Example 2:

How to Generate an Consensus FASTA file from a Multi-FASTA of a Sample

In this example, you will take a sample and convert it into a consensus fasta file. You can find some sample input files in ANDES/example_data. Remember that the multi-FASTA are all the reads for a given sample. So you are generating a consensus sequence for a given sample. This example show you how to also remove noise from a sample, so you don’t have too many ambiguity codes in your consensus.

Convert a Multi-FASTA file into a profile:

In this example, we will convert a multi-FASTA into a profile.

1. Go (cd) into the ANDES/example_data directory.

2. Run Clustalw2 on sequences to generate .aln file

clustalw2 -infile=20081201.fasta -quicktree

This will generate the 20081201.dnd and the 20081201.aln file.

3. Convert .aln file to profile.

../ClustalALN_to_PositionProfile.pl -a 20081201.aln

This will generate the 20081201.prof.

4. Convert the profile to a consensus fasta file

../Profile_To_ConsensusFASTA.pl -c 20081201.cons.fasta -p 20081201.prof

This will generate the 20081201.cons.fasta file.

Let’s say that there are too many ambiguity codes in this fasta file that you can’t find it useful. You can filter out low frequencies alleles.

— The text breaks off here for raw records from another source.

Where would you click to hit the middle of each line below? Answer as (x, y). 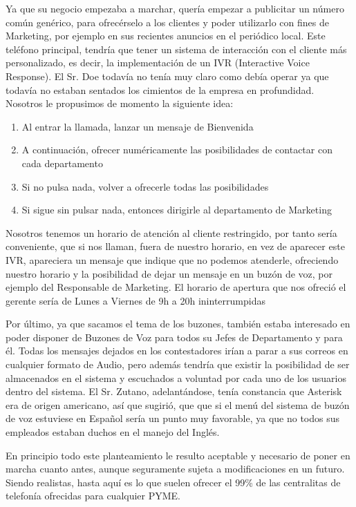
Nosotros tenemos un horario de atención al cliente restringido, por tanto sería (171, 232)
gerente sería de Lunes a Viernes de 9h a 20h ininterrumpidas (135, 300)
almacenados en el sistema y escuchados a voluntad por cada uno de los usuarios (176, 377)
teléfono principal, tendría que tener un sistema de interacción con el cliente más (176, 49)
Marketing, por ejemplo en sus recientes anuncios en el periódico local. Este (166, 36)
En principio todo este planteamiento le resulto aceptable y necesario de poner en (178, 455)
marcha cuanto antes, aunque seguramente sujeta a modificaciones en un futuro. (175, 469)
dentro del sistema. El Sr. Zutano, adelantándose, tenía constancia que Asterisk (174, 391)
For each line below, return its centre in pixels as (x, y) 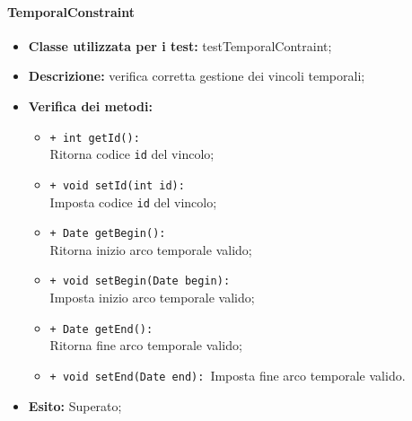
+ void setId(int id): (117, 185)
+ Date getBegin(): (108, 234)
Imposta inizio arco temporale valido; (152, 298)
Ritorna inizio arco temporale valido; (151, 249)
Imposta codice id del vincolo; (133, 202)
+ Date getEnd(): (101, 329)
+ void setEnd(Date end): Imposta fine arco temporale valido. (228, 375)
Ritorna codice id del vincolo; (132, 154)
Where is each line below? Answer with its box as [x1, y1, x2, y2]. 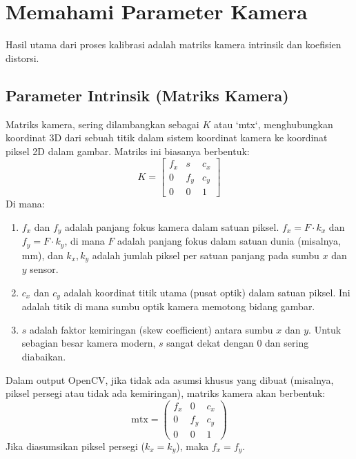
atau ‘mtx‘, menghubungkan [213, 116, 333, 131]
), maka [176, 438, 209, 453]
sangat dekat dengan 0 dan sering [166, 336, 309, 350]
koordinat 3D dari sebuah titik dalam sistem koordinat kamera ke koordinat [6, 130, 328, 145]
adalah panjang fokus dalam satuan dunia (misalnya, [117, 234, 341, 248]
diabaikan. [21, 349, 66, 364]
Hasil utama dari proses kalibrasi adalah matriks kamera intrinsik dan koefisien [6, 37, 342, 52]
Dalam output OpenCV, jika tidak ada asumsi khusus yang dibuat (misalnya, [6, 372, 334, 387]
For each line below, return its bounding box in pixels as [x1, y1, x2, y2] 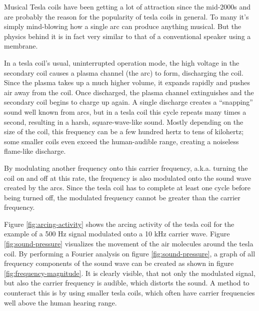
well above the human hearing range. [4, 297, 117, 307]
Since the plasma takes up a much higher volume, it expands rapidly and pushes [4, 77, 250, 88]
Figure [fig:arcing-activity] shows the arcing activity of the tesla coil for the [4, 218, 234, 229]
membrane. [4, 41, 38, 51]
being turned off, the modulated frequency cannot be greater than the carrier [4, 192, 240, 202]
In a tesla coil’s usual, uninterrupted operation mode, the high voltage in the [4, 57, 239, 68]
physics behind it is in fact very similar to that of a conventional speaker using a [4, 31, 251, 41]
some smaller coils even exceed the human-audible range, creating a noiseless [4, 136, 239, 146]
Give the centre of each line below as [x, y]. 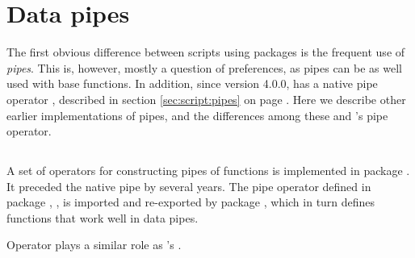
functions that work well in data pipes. [103, 217]
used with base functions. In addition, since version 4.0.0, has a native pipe [192, 83]
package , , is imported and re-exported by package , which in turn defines [191, 202]
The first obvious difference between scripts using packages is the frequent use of [206, 52]
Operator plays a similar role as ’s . [94, 245]
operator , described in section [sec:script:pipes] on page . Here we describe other [206, 99]
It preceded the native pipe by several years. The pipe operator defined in [189, 186]
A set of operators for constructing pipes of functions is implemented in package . [208, 171]
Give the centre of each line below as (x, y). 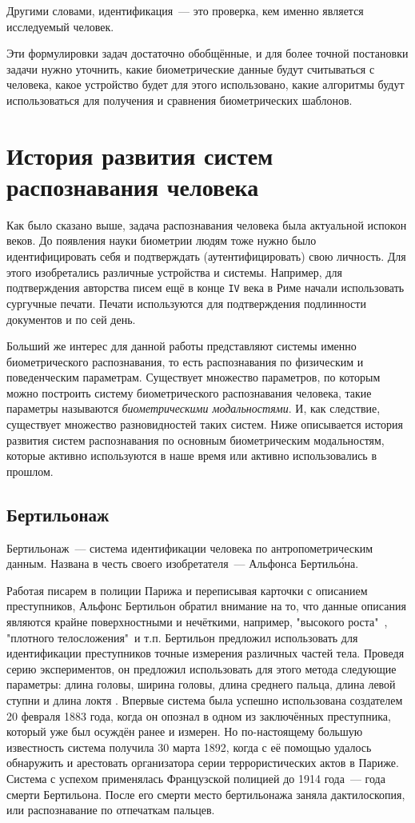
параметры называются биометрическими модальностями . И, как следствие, (194, 408)
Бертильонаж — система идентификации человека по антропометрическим (190, 547)
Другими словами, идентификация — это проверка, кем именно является (185, 10)
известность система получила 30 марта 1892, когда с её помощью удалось (189, 747)
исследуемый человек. (60, 26)
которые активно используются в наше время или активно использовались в (192, 455)
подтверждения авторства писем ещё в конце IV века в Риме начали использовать (206, 288)
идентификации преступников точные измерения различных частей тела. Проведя (206, 653)
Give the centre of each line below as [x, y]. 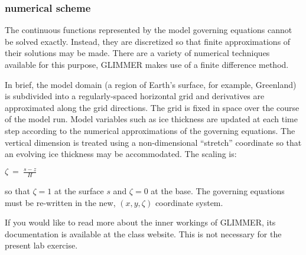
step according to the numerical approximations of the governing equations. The [150, 130]
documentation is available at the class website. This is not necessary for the [143, 233]
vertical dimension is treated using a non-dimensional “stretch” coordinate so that [153, 142]
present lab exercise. [41, 245]
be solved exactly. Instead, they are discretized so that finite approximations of [148, 41]
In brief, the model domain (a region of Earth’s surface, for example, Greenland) [151, 84]
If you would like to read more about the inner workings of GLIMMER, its [140, 222]
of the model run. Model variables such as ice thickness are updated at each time [151, 119]
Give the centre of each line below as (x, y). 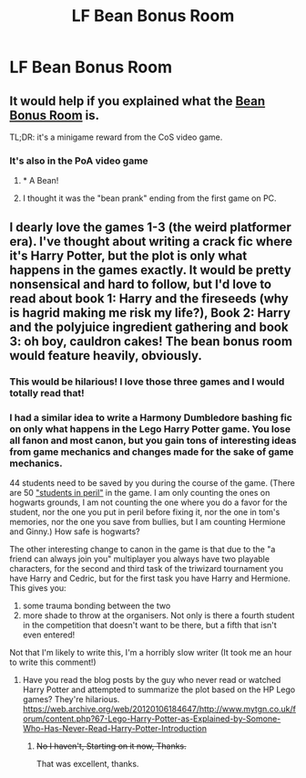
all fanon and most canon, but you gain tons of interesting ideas (153, 440)
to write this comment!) (53, 662)
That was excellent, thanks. (87, 763)
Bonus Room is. (55, 115)
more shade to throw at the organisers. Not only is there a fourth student (158, 615)
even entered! (49, 635)
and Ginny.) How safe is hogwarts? (75, 531)
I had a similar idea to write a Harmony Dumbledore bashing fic (151, 417)
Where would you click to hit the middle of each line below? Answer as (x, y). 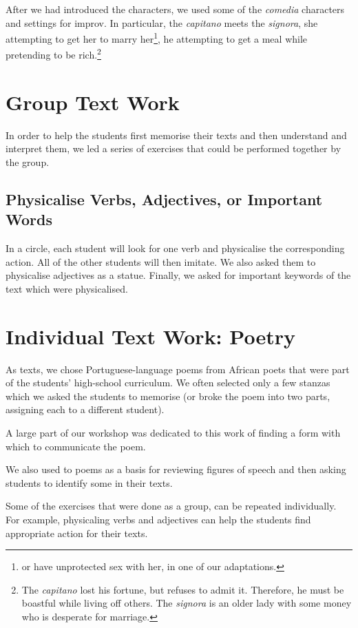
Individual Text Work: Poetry (150, 336)
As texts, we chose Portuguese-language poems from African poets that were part (178, 369)
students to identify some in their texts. (89, 482)
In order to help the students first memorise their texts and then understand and (176, 135)
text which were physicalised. (67, 288)
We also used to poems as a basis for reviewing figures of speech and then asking (176, 469)
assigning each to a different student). (85, 409)
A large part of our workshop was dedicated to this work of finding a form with (173, 433)
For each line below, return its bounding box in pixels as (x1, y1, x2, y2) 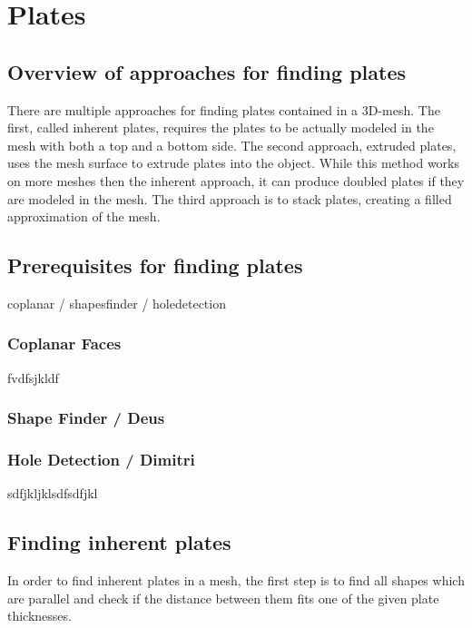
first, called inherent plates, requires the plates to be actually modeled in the (7, 118, 434, 137)
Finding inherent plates (7, 528, 231, 556)
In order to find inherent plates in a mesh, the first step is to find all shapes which (7, 571, 465, 590)
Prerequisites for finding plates (7, 251, 303, 280)
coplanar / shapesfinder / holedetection (7, 293, 226, 312)
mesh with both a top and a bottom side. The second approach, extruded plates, (7, 135, 457, 154)
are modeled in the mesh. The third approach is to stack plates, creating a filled (7, 189, 452, 208)
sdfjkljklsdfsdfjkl (7, 484, 98, 503)
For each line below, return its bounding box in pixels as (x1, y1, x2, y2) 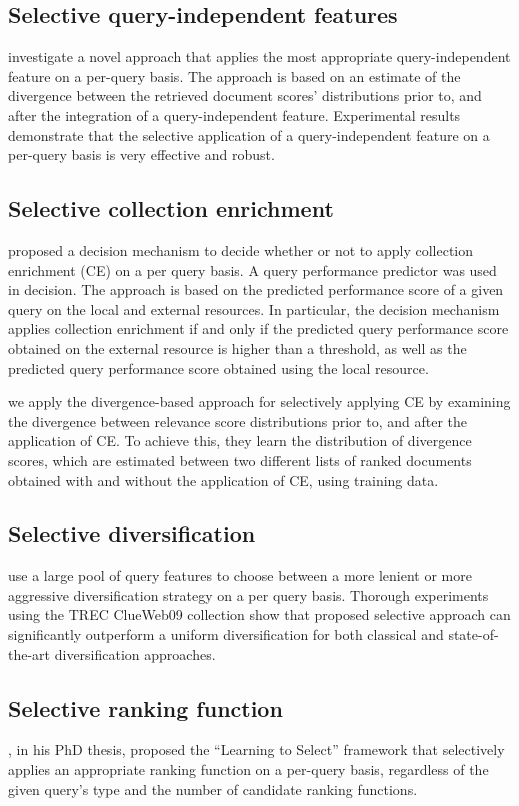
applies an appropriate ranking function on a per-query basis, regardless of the (8, 759, 489, 780)
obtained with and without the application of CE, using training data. (8, 469, 439, 490)
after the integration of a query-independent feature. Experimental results (8, 104, 461, 125)
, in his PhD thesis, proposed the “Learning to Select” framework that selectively (8, 739, 505, 760)
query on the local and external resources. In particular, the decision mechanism (8, 298, 500, 319)
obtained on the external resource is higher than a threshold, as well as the (8, 337, 467, 358)
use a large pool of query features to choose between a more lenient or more (8, 565, 472, 586)
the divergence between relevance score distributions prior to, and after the (8, 410, 467, 431)
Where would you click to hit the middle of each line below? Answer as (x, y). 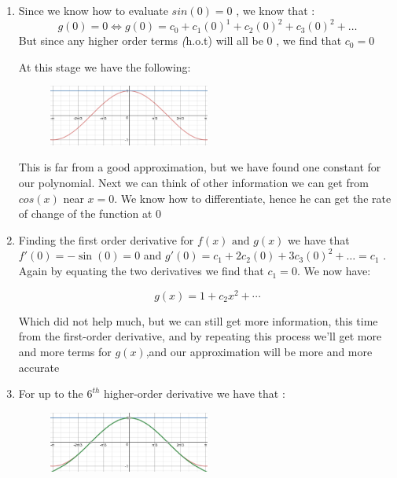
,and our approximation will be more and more (259, 351)
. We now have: (334, 271)
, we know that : (276, 10)
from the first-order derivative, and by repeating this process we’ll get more (200, 336)
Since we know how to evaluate (93, 10)
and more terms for (65, 351)
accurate (39, 367)
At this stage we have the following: (105, 66)
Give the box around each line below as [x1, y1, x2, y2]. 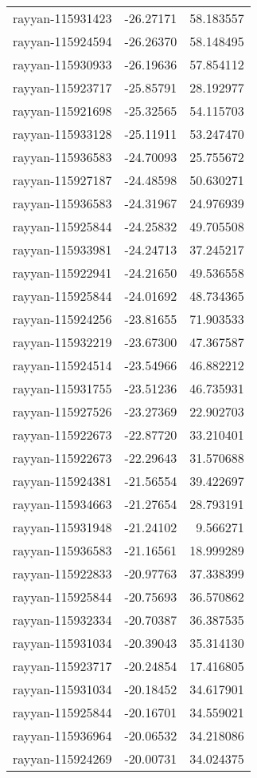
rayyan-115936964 [13, 726, 112, 744]
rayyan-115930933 [13, 55, 112, 73]
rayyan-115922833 [13, 564, 112, 583]
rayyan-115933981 [13, 240, 112, 259]
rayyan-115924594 [13, 32, 112, 50]
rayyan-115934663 [13, 495, 112, 513]
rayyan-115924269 [13, 749, 112, 768]
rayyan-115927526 [13, 402, 112, 421]
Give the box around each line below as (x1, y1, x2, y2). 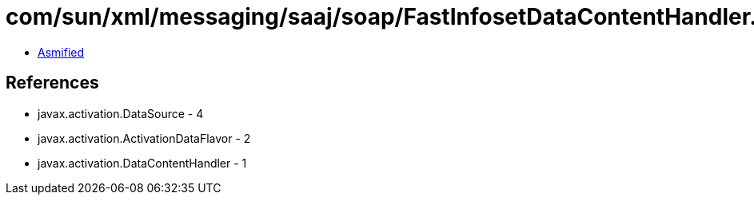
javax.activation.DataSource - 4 (38, 106, 204, 120)
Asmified (38, 45, 85, 59)
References (6, 73, 99, 93)
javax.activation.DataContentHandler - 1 (38, 156, 247, 170)
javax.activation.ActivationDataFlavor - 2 (38, 131, 251, 145)
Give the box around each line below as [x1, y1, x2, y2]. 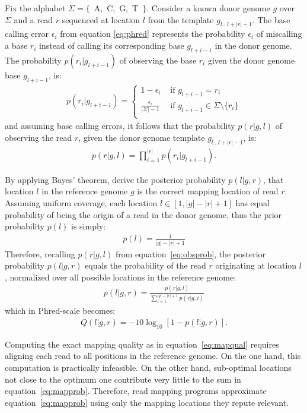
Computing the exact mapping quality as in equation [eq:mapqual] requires [5, 338, 279, 350]
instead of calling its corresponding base [39, 39, 184, 52]
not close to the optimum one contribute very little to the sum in [5, 373, 241, 385]
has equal [235, 197, 270, 209]
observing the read [5, 131, 72, 143]
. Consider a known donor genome [146, 2, 270, 14]
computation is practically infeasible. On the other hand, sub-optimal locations [5, 361, 292, 373]
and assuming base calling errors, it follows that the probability [5, 119, 235, 132]
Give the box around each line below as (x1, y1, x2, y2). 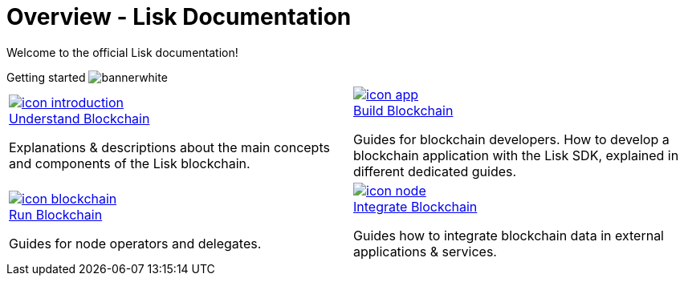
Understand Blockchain (9, 110, 150, 127)
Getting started (6, 70, 86, 84)
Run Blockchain (9, 206, 103, 223)
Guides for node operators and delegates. (9, 235, 262, 252)
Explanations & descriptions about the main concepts (9, 139, 330, 155)
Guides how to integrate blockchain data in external (353, 227, 664, 244)
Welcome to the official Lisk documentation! (6, 45, 238, 59)
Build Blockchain (353, 102, 454, 119)
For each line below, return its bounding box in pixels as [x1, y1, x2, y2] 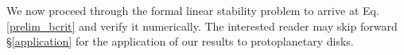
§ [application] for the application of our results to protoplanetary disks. [6, 33, 354, 49]
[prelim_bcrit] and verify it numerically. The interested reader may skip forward [6, 17, 398, 34]
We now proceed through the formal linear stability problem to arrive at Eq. [6, 2, 379, 18]
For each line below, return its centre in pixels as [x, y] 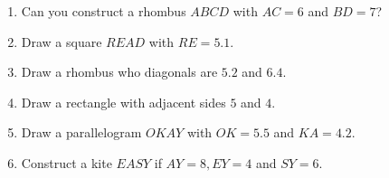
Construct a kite [66, 162]
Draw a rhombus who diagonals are [119, 72]
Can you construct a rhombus [104, 11]
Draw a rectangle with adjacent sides [123, 102]
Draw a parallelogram [81, 132]
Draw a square [62, 41]
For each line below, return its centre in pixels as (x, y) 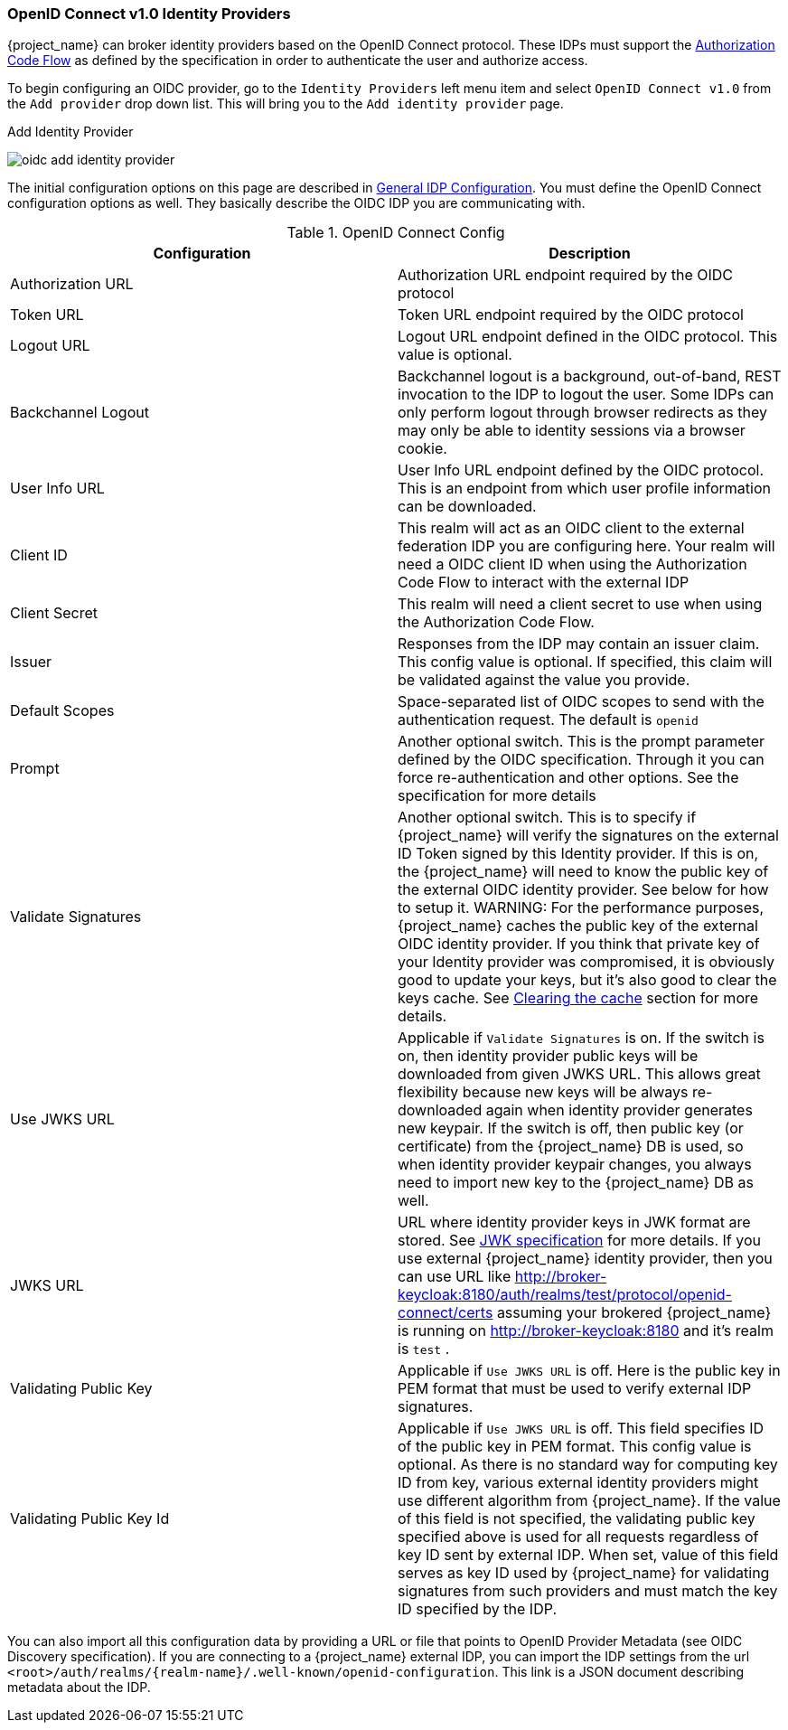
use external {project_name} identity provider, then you (585, 1259)
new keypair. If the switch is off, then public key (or (571, 1128)
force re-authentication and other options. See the (568, 778)
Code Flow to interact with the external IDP (544, 583)
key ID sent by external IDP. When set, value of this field (588, 1555)
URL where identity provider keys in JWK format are (574, 1222)
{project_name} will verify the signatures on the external (588, 836)
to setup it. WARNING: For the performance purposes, (581, 908)
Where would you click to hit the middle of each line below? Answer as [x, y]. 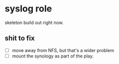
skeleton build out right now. [34, 22]
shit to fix [20, 38]
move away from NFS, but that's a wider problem [63, 50]
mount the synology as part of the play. [53, 56]
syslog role [28, 9]

Apply a percentage filter to the profile to remove noise:

5. Run a percent threshold filter on the profile:

../Filter_Profile_By_Threshold.pl -i 20081201.prof -o 20081201.gt10p.prof -p 10

This will remove any alleles from the profile that do not exist at greater than 10%, and write a new profile named: 20081201.gt10p.prof

6. Regenerate a new consensus with the filtered profile:

../Profile_To_ConsensusFASTA.pl -c 20081201.cons.gt10p.fasta -p 20081201.gt10p.prof

This will generate a new consensus fasta file with the name 20081201.cons.gt10p.fasta

You can sanity check the results by doing a diff between the two files. You should see that the filtered fasta file has fewer ambiguity codes in it.